Thursday 2 June 2016












FEAR AND THE FINAL COUNTDOWN




So, I have 12 more days left here in Uganda before I return back to Canada. Only a week and a half. I've been here for over five months and my life has changed forever, in many many ways. 

God has taught me so many lessons, lessons that will absolutely take a book to explain and make sense of. I know He is still in the midst of teaching me things right now, things I won't fully understand until a couple years down the road.

I'm taking responsibility for the welfare of a teenager.

I got engaged.

And now I'm looking at the next year or two and thinking, wow. Things are going to change so much. I guess that's a bit of an understatement, eh?

There have been many mixed reactions to many of the changes that have gone on in my life since I decided to go to Uganda again. This has in no way been an easy stay this time, but it has taught me so many things, and I know I am still being cared for by God, and He is teaching me to be independent and trust Him more. I feel like I'm coming into my own as a woman.

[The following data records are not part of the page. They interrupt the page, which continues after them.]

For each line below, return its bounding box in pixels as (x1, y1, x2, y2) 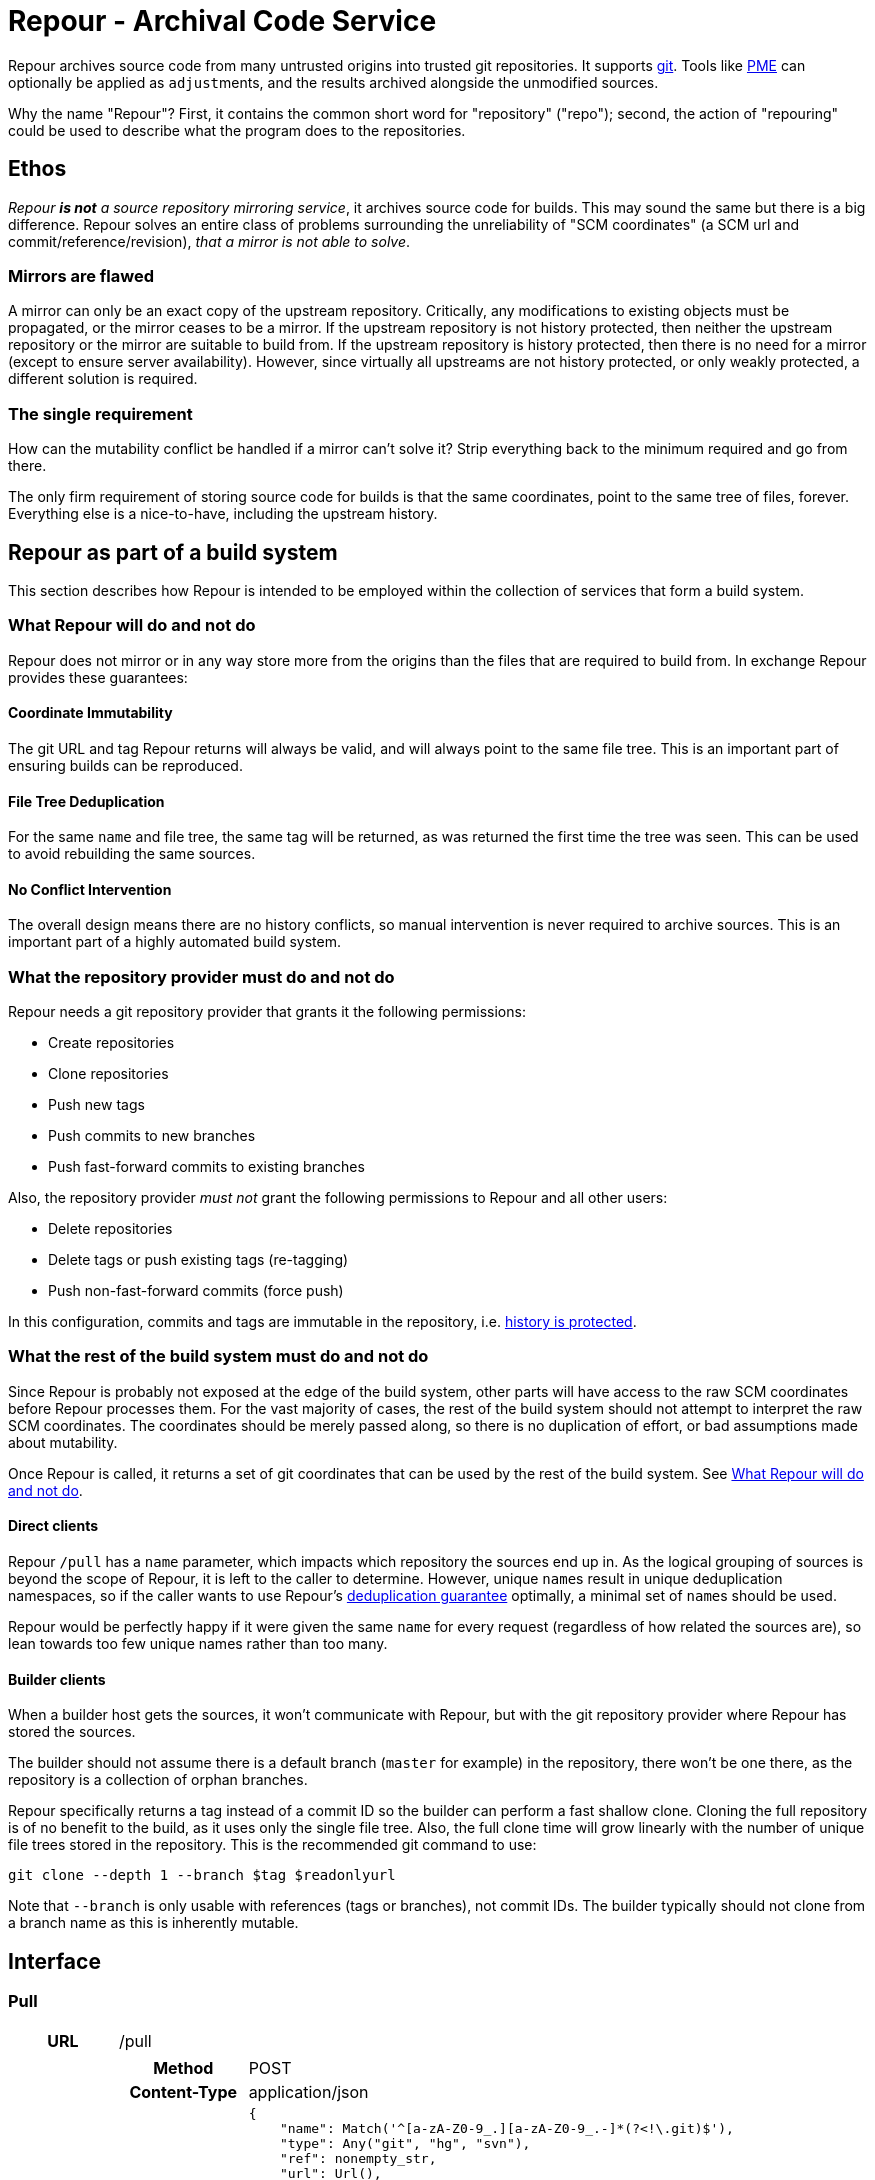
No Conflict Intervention (8, 880, 172, 898)
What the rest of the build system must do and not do (8, 1346, 429, 1367)
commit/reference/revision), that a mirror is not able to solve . (8, 232, 411, 250)
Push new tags (48, 1096, 145, 1114)
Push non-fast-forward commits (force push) (48, 1282, 344, 1300)
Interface (8, 1948, 101, 1974)
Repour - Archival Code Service (8, 4, 437, 38)
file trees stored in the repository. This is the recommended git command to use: (8, 1836, 537, 1854)
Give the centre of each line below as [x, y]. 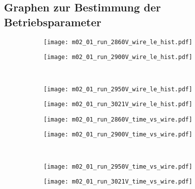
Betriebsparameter [53, 22]
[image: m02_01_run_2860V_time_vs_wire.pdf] [118, 119]
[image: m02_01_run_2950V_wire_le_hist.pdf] [118, 89]
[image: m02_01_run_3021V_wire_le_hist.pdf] [118, 104]
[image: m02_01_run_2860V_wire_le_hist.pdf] [118, 42]
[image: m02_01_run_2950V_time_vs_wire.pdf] [118, 166]
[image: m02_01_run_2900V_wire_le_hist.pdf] [118, 57]
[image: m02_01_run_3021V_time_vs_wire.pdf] [118, 182]
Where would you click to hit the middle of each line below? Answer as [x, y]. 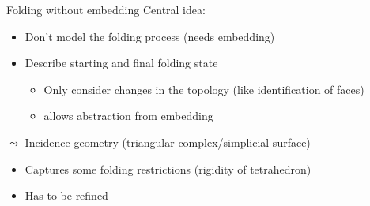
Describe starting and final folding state [121, 63]
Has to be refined [66, 195]
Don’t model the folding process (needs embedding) [150, 36]
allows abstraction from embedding [128, 116]
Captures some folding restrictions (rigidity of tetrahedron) [168, 169]
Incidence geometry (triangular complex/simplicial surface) [168, 142]
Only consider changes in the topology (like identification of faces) [204, 89]
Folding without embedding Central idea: [106, 9]

I have been a woman who has let fear rule her life - my whole life. There have only been about three decisions I've made in my life that were free of fear. That's all I can think of. And, in my mind, I know that I have nothing to be afraid of - God will take care of me if I trust in Him and give Him my life. My mind knows that. But sometimes my heart is a little bit slower. I know I'm coming to the end of one season of life, and seeing the horizon of the new one. And this Fear is a little like a comfort blanket. I hold it close to my face and feel it rub against my face. It's strange how something like Fear can turn into a comfort. But it's been with me my whole life. God is calling me on it - now 25 years old - to say, "Holly. Why do you still need Fear as a friend? Let Me lead you." 

And I have to say, my fiancée has been an incredible blessing in this way. He has so much patience and understanding and encouragement for me when I can't seem to see outside of Fear. Fear is a strange thing. It lies to you and says you're alone when you're in a room full of people, and says no one could ever understand - that you burden others with your burdens and make their lives more difficult. It says you need to control everything and be in charge of the little and big things, in case someone messes up and everything goes wrong. Fear is the opposite of Trust. That is what God has been reminding me of. Trust.

Yeah, I have trust issues. And I'm going to admit that. I know every person on the planet has the same issue, in one way or another, although our issues are all as different as we are. But to the person who is reading this blog post thinking, "yeah, this is me," I say to you: ask God to remind you of who He is. And how He feels about you.

So as I am preparing to wrap up the next week and a half here in Uganda, I am trying not to be afraid of the future, or sad at the thought of leaving so many people behind that I love - and people who have become my family. But God knows what's ahead, and I know I can trust Him in all He does. He's a good Father. Sometimes with so many things unknown that's the only thing I can remind myself of.